Pull the data, don't guess. Grep the consumers, query the request DB, and export the form analytics. The numbers will surprise you. In every monster I've audited, the distribution is the same: a small head of properties that get touched on every request, a long tail of properties that nobody has touched in eighteen months, and a middle band of "sometimes." A typical 1,500-line values.yaml has 80 lines in the head, 200 in the middle, and 1,220 in the tail. The tail is your easy win.

Don't delete the tail yet. Just label it. The catalog is the artifact you'll work from for every later step.

Step 2. Cluster by who-actually-decides-this

Now the harder pass. For each property, write down (in plain language) who makes that decision. Not who can set the field. Who decides.

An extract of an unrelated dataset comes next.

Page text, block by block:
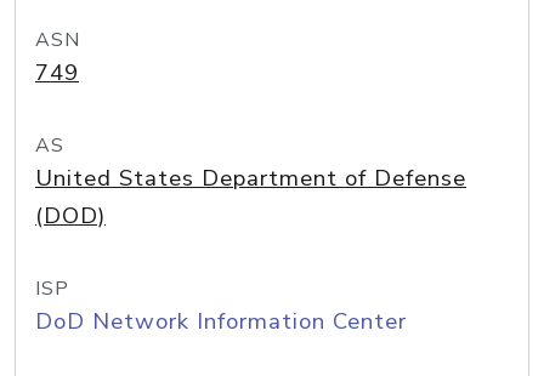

Those are different.

The decision-maker for replicaCount isn't the application team; it's the platform team's reliability standard ("production workloads run with at least 3"). The decision-maker for image.tag is the application team. The decision-maker for serviceAccount.annotations.iam.gke.io/gcp-service-account is the security team. The decision-maker for nodeSelector.gpu-type is the ML platform team's GPU sizing policy.

Cluster the catalog by those decision-makers. You'll usually end up with four or five groups: application team, platform team, security/compliance, finance/cost-attribution, and "nobody, this is dead config nobody owns."

The "nobody owns it" group is the easiest cleanup of your career. Delete it. If somebody complains, the field comes back. Nobody will complain, because nobody knew it was there.

The application-team group is your candidate decision surface. The other groups are your candidate platform-owned defaults. The clustering is what tells you which is which, not your gut, not the previous owner's documentation, the clustering.

Step 3. Identify the five real decisions

Now apply the five-not-eighty-nine test to the application-team group. The instinct after step 2 is to declare victory: "look. I have an application-team group of 30 fields, that's already a 50× reduction from 1,500." Thirty is still too many. The user came to the platform with a sentence; the sentence has five real decisions in it.

For each field in the application-team group, ask: would two different application teams, in good faith, pick different values for this? If the answer is "no, every team picks the same value or picks from a tiny enum," that field is a platform decision dressed up as an application decision. It moves to the platform-owned group.

After that pass, you'll usually have five to ten real application-team decisions left. Workload class. Environment. Sizing tier. Region. Ownership. Maybe data classification or cost-center attribution. That's the surface. That's what the new monster-replacement is going to expose.

The other twenty-five fields don't disappear. They just stop being on the surface. They get computed from the five.

Step 4. Push the rest into templates, defaults, and computed values

This is where most migrations stall, because it's where the actual platform work lives. Each of the deferred fields needs a home. There are exactly three places it can go.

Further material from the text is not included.